MEME-ChIP is designed to make running MEME and DREME (as well as Tomtom and CentriMo) on ChIP-seq data easy. All you have to do is provide it with a set of sequences which are all the same length (between 300bp and 500bp) which are centered on the ChIP-seq peaks and it will do the rest.

GC bias for MEME or DREME:

MEME adjusts for the biases in letters and groups of letters using the background model that you provide. A 1-order model (made using fasta-get-markov) adjusts for dimer biases (like GC).

DREME does not use a background model, and normalization depends on the control dataset it is provide with.

MEME-ChIP uses fasta-shuffle-letters with -kmer 2, preserving dimer frequencies. You could try manually creating a -kmer 3 (or higher) set of shuffled sequences, and rerunning DREME with them. Refer to the "Program Information" section of your MEME-ChIP output to see how you would do this.

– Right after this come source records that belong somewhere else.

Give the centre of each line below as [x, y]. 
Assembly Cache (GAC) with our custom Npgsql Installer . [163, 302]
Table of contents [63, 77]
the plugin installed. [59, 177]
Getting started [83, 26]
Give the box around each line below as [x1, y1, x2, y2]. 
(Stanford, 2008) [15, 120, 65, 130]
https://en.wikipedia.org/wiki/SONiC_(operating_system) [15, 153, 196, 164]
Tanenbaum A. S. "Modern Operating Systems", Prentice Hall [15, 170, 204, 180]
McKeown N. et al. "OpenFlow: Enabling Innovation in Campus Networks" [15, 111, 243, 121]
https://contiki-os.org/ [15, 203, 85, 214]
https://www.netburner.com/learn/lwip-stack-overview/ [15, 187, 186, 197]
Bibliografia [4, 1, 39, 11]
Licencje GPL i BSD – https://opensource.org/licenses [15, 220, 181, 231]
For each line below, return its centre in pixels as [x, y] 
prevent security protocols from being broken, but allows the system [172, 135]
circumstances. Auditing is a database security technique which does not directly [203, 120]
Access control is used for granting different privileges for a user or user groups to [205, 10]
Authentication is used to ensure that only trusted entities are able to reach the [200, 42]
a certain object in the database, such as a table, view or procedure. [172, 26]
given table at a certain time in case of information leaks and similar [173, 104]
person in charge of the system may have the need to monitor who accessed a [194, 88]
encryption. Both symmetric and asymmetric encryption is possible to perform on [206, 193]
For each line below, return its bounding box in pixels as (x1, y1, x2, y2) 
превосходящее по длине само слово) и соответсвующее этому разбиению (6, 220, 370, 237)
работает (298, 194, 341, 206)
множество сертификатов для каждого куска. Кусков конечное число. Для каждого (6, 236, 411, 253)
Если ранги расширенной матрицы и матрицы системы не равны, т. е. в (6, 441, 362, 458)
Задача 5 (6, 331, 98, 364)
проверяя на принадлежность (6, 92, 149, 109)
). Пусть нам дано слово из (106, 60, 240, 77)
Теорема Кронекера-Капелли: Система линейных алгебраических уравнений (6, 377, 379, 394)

Tips for using MEME with ChIP-seq data: Ref

When there are 1000s of peaks, MEME can find the main motif easily in just a subsample of the peaks. There is not much to be gained by including more than 1000 peaks, and MEME run time will increase greatly.

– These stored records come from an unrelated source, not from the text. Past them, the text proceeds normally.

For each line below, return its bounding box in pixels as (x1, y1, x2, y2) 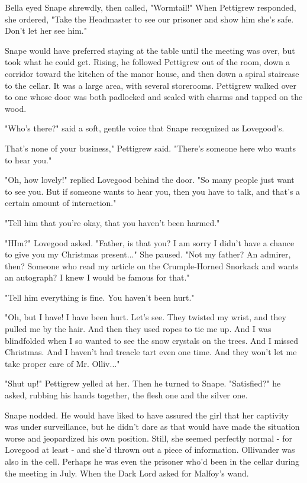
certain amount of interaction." (5, 197, 117, 209)
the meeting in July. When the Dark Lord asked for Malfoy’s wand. (5, 466, 249, 479)
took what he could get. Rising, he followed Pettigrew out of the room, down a (5, 56, 290, 68)
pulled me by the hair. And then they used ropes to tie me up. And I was (5, 323, 272, 335)
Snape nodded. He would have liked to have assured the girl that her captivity (5, 408, 289, 421)
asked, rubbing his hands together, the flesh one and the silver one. (5, 389, 248, 401)
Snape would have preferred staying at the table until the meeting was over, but (5, 44, 295, 56)
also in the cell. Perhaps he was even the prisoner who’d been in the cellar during (5, 455, 300, 467)
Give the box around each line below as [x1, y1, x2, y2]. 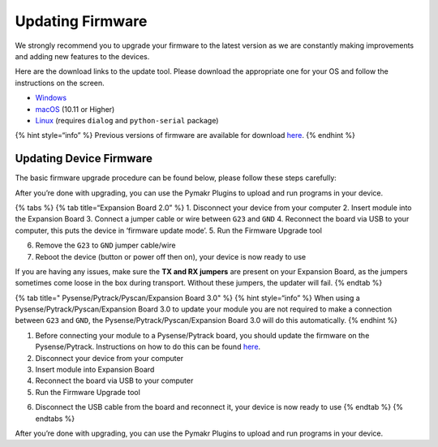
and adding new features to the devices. [15, 51, 150, 61]
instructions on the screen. [15, 78, 105, 88]
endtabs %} [35, 414, 75, 423]
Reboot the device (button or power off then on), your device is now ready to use [35, 251, 307, 261]
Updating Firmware [15, 12, 148, 30]
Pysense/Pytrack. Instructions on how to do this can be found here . [35, 342, 261, 352]
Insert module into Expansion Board [35, 365, 155, 375]
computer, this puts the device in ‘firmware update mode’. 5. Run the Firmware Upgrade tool [15, 226, 322, 235]

As of MEME release 4.4.0 patch 1 the MEME distribution contains a perl script called fasta-subsample. This perl script lets you select the number of sequences you want in your new file. Keep the number of sequences under 1000 for reasonable MEME run times. Also, if the total length of sequences is 100,000 expect run times of about 20 minutes per motif (DNA, -revcomp, ZOOPS).

A typical use would be:

fasta-subsample all_chip_seqs.fasta 500 -rest cv.fasta -seed 1 > meme.fasta

The ZOOPS model with the -revcomp switch is usually the best choice for running MEME on ChIP-seq data. The following command has worked well for us with ChIP-seq peak sequences:

meme meme.fasta -dna -revcomp -minw 5 -maxw 20

Comparison

If you have an existing motif (ie from MEME, DREME or maybe a consensus sequence) and want to find other similar motifs then you should use Tomtom. Tomtom can take in a file of query motifs and compare them to multiple files containing potentially similar motifs. Unless you have hundreds of motifs to search then I recommend you use the website version as it can automatically create MEME style motifs to search with from consensus sequences (allowing for IUPAC codes) or frequency/count matrices.

Sequence Search

If you have a motif that you want to find in a set of sequences then you should use FIMO. Note that you can't just scan a genome with a motif an expect that all sites you find are biologically active, because for most part chance matches will swamp the biologically relevant matches. This is a well known problem in searching for motifs, jokingly called "The Futility Theorem" ( Wasserman WW, Sandelin A. Applied bioinformatics for the identification of regulatory elements. Nat Rev Genet 2004;5:276-87.). Basically you will need to combine the motif with other sources of information.